Items listed in a dataset
= = =
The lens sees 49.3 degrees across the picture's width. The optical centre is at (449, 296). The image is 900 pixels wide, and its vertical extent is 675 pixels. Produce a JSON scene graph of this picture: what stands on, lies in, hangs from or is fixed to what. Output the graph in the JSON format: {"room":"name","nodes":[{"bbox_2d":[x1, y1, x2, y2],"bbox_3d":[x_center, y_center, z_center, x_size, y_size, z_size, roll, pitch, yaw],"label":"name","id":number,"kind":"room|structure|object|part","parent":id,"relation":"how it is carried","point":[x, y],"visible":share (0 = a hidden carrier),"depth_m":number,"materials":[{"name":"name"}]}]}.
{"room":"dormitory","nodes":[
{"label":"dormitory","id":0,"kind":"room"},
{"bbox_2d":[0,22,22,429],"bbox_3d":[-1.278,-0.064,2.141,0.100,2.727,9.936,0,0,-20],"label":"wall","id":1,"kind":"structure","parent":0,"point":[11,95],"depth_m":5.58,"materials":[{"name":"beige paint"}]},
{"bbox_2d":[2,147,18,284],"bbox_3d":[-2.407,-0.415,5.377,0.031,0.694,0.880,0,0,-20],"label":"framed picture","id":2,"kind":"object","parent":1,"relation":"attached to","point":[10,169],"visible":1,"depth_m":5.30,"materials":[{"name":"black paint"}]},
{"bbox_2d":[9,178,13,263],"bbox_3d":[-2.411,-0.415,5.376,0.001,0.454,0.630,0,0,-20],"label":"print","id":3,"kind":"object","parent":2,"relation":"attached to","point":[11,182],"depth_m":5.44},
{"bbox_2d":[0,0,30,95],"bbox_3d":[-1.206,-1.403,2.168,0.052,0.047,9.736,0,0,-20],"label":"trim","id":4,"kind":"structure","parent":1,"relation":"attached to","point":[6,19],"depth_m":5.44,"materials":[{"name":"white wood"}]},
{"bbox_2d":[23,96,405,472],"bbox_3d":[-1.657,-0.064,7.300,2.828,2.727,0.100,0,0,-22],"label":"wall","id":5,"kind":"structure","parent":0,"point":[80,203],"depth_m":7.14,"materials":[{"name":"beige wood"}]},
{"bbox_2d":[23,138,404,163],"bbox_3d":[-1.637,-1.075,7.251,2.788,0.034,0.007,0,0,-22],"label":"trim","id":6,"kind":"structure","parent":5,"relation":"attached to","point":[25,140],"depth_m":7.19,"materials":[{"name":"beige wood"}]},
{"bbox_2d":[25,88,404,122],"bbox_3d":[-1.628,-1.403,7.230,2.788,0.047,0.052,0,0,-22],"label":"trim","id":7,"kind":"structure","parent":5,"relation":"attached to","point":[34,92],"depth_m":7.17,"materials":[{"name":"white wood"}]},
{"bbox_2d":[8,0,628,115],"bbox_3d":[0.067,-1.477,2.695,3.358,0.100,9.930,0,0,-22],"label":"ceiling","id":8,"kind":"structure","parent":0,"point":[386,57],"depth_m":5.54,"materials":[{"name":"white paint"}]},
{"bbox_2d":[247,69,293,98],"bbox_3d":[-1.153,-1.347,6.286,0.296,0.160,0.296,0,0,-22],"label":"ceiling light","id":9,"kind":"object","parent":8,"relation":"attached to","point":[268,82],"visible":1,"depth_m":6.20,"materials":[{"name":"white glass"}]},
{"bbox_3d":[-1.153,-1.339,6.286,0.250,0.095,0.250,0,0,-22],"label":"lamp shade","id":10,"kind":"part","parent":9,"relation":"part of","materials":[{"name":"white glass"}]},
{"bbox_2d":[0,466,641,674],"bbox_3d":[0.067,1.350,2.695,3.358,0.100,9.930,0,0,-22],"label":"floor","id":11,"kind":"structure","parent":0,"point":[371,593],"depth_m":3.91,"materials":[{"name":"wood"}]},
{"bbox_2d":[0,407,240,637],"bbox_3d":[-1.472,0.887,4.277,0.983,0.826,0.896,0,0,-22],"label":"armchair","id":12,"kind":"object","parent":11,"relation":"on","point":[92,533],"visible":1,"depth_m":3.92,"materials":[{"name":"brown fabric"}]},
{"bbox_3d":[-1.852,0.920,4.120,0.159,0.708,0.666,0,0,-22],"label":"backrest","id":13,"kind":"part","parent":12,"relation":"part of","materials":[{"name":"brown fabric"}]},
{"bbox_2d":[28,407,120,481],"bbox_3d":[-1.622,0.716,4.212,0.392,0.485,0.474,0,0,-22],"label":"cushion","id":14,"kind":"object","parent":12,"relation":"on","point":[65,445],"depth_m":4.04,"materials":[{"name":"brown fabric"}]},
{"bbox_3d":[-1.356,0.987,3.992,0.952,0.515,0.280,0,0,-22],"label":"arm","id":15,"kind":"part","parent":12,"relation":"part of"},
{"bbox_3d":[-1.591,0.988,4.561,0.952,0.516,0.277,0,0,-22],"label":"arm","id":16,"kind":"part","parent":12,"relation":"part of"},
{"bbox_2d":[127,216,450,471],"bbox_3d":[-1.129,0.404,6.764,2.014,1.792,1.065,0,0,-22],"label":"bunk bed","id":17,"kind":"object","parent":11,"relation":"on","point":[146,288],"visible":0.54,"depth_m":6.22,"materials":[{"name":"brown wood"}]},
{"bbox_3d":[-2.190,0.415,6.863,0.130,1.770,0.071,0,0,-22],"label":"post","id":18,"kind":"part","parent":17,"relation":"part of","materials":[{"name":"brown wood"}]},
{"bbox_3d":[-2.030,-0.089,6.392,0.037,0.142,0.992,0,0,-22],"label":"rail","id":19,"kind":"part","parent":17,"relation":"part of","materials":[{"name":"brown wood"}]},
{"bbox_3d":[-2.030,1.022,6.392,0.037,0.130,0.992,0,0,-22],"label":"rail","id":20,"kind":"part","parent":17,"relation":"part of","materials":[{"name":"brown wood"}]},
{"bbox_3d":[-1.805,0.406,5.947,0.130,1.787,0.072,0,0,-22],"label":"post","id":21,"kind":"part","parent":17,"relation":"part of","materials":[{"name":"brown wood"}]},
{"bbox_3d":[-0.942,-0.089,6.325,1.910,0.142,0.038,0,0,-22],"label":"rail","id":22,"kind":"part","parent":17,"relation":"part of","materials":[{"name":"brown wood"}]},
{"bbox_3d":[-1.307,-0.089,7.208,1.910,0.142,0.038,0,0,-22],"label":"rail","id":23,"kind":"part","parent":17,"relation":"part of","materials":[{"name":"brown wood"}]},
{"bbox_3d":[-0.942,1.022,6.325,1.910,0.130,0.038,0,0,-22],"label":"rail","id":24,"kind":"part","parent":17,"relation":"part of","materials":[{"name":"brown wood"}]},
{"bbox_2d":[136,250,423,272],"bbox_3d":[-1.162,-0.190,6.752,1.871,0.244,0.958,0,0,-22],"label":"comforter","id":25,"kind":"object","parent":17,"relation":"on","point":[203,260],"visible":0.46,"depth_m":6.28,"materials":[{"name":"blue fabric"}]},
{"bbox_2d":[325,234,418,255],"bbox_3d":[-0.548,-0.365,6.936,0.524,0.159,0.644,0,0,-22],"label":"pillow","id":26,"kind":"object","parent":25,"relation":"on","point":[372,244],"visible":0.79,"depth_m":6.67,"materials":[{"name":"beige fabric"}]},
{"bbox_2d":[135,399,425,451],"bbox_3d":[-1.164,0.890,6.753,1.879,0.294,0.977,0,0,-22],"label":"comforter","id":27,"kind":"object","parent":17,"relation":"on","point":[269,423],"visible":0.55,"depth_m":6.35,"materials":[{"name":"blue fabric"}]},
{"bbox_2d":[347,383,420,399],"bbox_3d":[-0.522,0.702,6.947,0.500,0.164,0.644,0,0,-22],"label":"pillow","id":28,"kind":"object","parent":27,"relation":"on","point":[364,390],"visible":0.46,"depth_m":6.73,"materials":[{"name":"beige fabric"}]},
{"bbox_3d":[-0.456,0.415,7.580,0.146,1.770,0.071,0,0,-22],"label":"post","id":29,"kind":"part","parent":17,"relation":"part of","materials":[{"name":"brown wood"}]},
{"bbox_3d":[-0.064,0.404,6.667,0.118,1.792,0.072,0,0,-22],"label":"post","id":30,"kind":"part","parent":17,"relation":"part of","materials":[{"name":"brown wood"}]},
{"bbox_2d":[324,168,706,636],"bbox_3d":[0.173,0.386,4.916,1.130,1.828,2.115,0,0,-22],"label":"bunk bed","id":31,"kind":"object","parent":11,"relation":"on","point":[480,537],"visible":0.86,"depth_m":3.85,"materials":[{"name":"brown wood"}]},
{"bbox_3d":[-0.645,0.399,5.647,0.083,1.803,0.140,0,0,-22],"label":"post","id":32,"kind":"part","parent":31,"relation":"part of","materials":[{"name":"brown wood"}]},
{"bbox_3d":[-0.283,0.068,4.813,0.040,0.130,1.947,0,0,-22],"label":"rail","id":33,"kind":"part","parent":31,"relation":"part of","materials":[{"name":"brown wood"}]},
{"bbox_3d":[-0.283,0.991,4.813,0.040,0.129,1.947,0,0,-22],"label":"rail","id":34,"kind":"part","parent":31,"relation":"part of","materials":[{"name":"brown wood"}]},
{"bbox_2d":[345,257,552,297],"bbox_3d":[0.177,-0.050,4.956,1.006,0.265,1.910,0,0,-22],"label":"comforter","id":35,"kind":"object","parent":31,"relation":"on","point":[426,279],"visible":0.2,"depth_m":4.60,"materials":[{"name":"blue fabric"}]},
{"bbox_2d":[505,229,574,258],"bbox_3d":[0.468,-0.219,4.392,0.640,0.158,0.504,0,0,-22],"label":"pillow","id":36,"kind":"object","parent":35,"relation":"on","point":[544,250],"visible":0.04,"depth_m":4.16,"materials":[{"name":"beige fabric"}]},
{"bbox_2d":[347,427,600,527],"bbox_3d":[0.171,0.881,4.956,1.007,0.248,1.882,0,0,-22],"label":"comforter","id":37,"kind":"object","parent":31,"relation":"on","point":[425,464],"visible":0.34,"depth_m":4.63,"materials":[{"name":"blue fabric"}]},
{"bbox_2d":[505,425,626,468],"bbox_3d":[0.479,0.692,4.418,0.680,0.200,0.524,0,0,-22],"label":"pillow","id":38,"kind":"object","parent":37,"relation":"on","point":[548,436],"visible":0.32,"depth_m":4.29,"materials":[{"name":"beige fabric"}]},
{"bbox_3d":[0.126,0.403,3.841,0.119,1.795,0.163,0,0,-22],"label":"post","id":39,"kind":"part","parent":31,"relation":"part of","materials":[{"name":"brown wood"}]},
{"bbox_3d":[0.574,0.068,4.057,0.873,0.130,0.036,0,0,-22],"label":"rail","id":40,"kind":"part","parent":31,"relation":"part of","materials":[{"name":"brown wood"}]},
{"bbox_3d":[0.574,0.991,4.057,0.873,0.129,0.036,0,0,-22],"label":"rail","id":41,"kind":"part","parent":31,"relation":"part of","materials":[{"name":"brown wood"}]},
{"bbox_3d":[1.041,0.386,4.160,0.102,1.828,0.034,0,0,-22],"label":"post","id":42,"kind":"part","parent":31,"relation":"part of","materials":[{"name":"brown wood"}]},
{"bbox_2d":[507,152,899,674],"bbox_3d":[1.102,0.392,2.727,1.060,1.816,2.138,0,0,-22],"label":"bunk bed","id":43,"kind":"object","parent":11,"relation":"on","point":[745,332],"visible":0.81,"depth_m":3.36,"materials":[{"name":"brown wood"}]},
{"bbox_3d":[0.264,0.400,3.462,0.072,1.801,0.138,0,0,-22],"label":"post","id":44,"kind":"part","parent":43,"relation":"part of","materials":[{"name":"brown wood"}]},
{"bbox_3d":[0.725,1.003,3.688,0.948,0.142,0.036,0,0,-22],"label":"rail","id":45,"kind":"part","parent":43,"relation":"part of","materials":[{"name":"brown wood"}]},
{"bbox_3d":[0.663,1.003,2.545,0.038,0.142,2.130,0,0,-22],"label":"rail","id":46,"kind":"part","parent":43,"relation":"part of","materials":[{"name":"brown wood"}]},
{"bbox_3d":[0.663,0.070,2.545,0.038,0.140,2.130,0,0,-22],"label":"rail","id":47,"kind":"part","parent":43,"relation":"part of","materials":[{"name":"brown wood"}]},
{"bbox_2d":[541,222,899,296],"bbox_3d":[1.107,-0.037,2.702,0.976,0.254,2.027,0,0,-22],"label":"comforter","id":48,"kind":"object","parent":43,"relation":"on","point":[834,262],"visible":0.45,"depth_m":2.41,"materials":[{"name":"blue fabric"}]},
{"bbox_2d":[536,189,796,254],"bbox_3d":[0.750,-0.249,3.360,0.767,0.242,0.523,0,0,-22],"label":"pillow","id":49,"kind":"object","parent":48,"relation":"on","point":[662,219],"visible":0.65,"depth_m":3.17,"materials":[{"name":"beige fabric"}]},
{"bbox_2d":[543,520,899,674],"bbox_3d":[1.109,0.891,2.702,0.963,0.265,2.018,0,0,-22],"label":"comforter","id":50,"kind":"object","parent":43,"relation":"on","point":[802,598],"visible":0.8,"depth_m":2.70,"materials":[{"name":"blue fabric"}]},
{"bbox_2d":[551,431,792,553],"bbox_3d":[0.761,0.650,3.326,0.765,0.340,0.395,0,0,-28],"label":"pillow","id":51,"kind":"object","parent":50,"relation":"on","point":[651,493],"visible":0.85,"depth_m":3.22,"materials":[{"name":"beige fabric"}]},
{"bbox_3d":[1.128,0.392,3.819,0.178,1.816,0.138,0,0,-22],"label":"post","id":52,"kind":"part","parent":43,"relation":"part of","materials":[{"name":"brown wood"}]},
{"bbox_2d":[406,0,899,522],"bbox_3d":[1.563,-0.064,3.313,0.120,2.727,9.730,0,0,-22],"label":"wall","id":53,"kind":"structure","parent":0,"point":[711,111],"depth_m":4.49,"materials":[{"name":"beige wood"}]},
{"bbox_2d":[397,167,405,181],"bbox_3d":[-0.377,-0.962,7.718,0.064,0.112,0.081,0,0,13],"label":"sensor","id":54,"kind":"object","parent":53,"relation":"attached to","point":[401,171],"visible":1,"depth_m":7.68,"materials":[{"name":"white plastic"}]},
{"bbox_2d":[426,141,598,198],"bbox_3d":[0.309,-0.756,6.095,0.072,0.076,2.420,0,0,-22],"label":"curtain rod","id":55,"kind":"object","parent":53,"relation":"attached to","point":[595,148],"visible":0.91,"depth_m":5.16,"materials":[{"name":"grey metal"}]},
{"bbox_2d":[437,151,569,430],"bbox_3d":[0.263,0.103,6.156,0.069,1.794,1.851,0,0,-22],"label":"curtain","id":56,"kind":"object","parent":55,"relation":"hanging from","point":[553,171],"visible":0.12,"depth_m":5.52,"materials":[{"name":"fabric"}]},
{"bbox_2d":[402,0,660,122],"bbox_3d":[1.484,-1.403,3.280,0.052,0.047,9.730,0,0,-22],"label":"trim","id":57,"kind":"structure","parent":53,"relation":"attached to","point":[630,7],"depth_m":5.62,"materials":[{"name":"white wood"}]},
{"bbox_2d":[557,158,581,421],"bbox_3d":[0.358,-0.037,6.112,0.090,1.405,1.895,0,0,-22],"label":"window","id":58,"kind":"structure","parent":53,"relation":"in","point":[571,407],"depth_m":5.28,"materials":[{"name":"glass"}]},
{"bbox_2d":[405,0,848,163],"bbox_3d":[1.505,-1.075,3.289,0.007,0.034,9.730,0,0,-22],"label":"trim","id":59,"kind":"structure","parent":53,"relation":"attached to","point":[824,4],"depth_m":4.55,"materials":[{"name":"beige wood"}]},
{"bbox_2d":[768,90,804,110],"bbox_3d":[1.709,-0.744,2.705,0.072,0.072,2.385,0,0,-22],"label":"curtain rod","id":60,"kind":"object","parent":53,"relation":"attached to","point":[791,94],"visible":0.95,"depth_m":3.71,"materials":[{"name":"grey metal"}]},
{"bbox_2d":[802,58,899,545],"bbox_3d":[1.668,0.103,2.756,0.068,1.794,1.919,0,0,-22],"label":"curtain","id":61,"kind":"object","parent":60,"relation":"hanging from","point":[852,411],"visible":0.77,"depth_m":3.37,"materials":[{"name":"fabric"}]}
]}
= = =
Among the lines above, find those with the string "pillow" and copy them.

{"bbox_2d":[325,234,418,255],"bbox_3d":[-0.548,-0.365,6.936,0.524,0.159,0.644,0,0,-22],"label":"pillow","id":26,"kind":"object","parent":25,"relation":"on","point":[372,244],"visible":0.79,"depth_m":6.67,"materials":[{"name":"beige fabric"}]},
{"bbox_2d":[347,383,420,399],"bbox_3d":[-0.522,0.702,6.947,0.500,0.164,0.644,0,0,-22],"label":"pillow","id":28,"kind":"object","parent":27,"relation":"on","point":[364,390],"visible":0.46,"depth_m":6.73,"materials":[{"name":"beige fabric"}]},
{"bbox_2d":[505,229,574,258],"bbox_3d":[0.468,-0.219,4.392,0.640,0.158,0.504,0,0,-22],"label":"pillow","id":36,"kind":"object","parent":35,"relation":"on","point":[544,250],"visible":0.04,"depth_m":4.16,"materials":[{"name":"beige fabric"}]},
{"bbox_2d":[505,425,626,468],"bbox_3d":[0.479,0.692,4.418,0.680,0.200,0.524,0,0,-22],"label":"pillow","id":38,"kind":"object","parent":37,"relation":"on","point":[548,436],"visible":0.32,"depth_m":4.29,"materials":[{"name":"beige fabric"}]},
{"bbox_2d":[536,189,796,254],"bbox_3d":[0.750,-0.249,3.360,0.767,0.242,0.523,0,0,-22],"label":"pillow","id":49,"kind":"object","parent":48,"relation":"on","point":[662,219],"visible":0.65,"depth_m":3.17,"materials":[{"name":"beige fabric"}]},
{"bbox_2d":[551,431,792,553],"bbox_3d":[0.761,0.650,3.326,0.765,0.340,0.395,0,0,-28],"label":"pillow","id":51,"kind":"object","parent":50,"relation":"on","point":[651,493],"visible":0.85,"depth_m":3.22,"materials":[{"name":"beige fabric"}]},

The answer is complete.